[Infowarrior] - Burr re-opens war on encryption

Richard Forno rforno at infowarrior.org
Thu Dec 24 13:35:29 CST 2015


(Reportedly the WH will release its 'position' on encryption sometime soon, too....purportedly sometime 'before' the holidays, but who knows? That said it would not surprise me to see it come out during a quiet news period during the next week or so, especially if the WH position comes out in favor of the Comey-Burr Camp of Cluelessness.  --rick)

The Debate Over Encryption: Stopping Terrorists From ‘Going Dark’
Encrypted devices block law enforcement from collecting evidence. Period.

By RICHARD BURR
Dec. 23, 2015 6:46 p.m. ET

http://www.wsj.com/articles/stopping-terrorists-from-going-dark-1450914378

While the terrorist attacks in Paris, San Bernardino, Calif., and Garland, Texas, have brought discussions about encryption to the front pages, criminals in the U.S. have been using this technology for years to cover their tracks. The time has come for Congress and technology companies to discuss how encryption—encoding messages to protect their content—is enabling murderers, pedophiles, drug dealers and, increasingly, terrorists.

Consumer information should be protected, and the development of stronger and more robust levels of encryption is necessary. Unfortunately, the protection that encryption provides law-abiding citizens is also available to criminals and terrorists. Today’s messaging systems are often designed so that companies’ own developers cannot gain access to encrypted content—and, alarmingly, not even when compelled by a court order. This allows criminals and terrorists, as the law enforcement community says, to “go dark” and plot with abandon.

Leaving aside the terrorism challenges, encryption is affecting the investigations of kidnapping, child pornography, gang activity and other crimes. Federal, state, local and tribal law-enforcement officers can obtain legal authority to conduct electronic communications surveillance on terrorists and criminals. But encrypted devices and applications sometimes block access to the data. This means that even when the government has shown probable cause under the Fourth Amendment, it cannot acquire the evidence it seeks.

Technology has outpaced the law. The core statute, the Communications Assistance for Law Enforcement Act, was enacted in 1994, more than a decade before the iPhone existed. The law requires telecommunications carriers—for instance, phone companies—to build into their equipment the capability for law enforcement to intercept communications in real time. The problem is that it doesn’t apply to other providers of electronic communications, including those supporting encrypted applications.
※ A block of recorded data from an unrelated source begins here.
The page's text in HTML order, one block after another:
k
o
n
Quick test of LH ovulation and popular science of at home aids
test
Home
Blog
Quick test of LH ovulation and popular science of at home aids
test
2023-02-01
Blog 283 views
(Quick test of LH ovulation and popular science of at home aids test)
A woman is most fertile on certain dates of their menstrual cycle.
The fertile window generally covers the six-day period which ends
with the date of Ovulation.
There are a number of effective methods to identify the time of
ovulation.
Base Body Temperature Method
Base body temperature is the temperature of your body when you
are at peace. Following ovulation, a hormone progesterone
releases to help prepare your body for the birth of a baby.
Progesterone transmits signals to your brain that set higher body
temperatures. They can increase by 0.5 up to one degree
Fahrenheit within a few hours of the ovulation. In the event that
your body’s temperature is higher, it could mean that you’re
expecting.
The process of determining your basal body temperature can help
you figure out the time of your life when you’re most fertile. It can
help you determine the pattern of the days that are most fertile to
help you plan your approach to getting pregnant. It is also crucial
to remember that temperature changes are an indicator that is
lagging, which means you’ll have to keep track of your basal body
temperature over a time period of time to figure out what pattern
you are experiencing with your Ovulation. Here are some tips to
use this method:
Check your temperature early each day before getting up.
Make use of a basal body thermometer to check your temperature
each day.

Federal Bureau of Investigation Director James Comey has said that one of the two Garland, Texas, shooters who died carrying out an attack on a Muhammad art exhibit in May exchanged 109 messages with an operative overseas. “We have no idea what he said,” Mr. Comey told the Senate this month, “because those messages were encrypted.” He described this as a “big problem”—and I couldn’t agree more.
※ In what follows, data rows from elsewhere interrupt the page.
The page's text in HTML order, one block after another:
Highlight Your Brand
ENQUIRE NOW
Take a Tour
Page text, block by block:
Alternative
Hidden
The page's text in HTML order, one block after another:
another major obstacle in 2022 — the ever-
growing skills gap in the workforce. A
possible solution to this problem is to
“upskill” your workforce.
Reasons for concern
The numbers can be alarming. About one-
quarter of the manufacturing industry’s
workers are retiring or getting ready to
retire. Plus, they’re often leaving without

Last month Manhattan District Attorney Cyrus R. Vance Jr. released an in-depth report specifically on “smartphone encryption and public safety.” Many cellphones, including those designed by Apple and Google, now encrypt by default all the data they store, which is accessible only with a passcode. 

No one, not even the manufacturer, can access a passcode-locked phone. Apple has even touted this as a feature, telling customers that “it’s not technically feasible for us to respond to government warrants for the extraction of this data from devices.” The report states that “passcode-protected devices render lawful court orders meaningless and encourage criminals to act with impunity. The ultimate losers in this equation are crime victims.”
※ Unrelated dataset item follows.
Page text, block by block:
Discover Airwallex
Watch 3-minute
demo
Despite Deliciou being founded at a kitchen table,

The authors conclude: “Congress should enact a statute that requires any designer of an operating system for a smartphone or tablet manufactured, leased, or sold in the U.S. to ensure that data on its devices is accessible pursuant to a search warrant. Such a law would be well within Congress’s Commerce Clause powers, and does not require costly or difficult technological innovations.”

The challenges presented by encryption extend to financial transactions. In August Sen. Elizabeth Warren wrote letters to six federal agencies voicing concerns that banks were using Symphony, an encrypted messaging system that could prevent regulators from detecting illegal activities. The letter came shortly after New York’s top banking regulator, the New York State Department of Financial Services, raised the same concern with several major banks and Symphony’s developer.

In response, the banks agreed to store decryption keys with independent custodians, and Symphony agreed to retain electronic communications for seven years. All parties also agreed to a periodic review process to make sure that oversight keeps in sync with new technologies.

It would seem to me that daily financial flows shouldn’t command more attention than terrorist or criminal communications, yet here we are. Although the agreement described above may not be the solution for all encrypted communications, it does show that cooperative solutions are possible.

I and other lawmakers in Washington would like to work with America’s leading tech companies to solve this problem, but we fear they may balk. When Apple objected to a recent court order in a New York criminal case requiring it to unlock an iPhone running iOS 7—an operating system that Apple can unlock—the company refused, arguing: “This is a matter for Congress to decide.” On that point, Apple and I agree. It’s time to update the law.

Mr. Burr, a Republican senator from North Carolina, is the chairman of the Senate Select Committee on Intelligence.


--
It's better to burn out than fade away.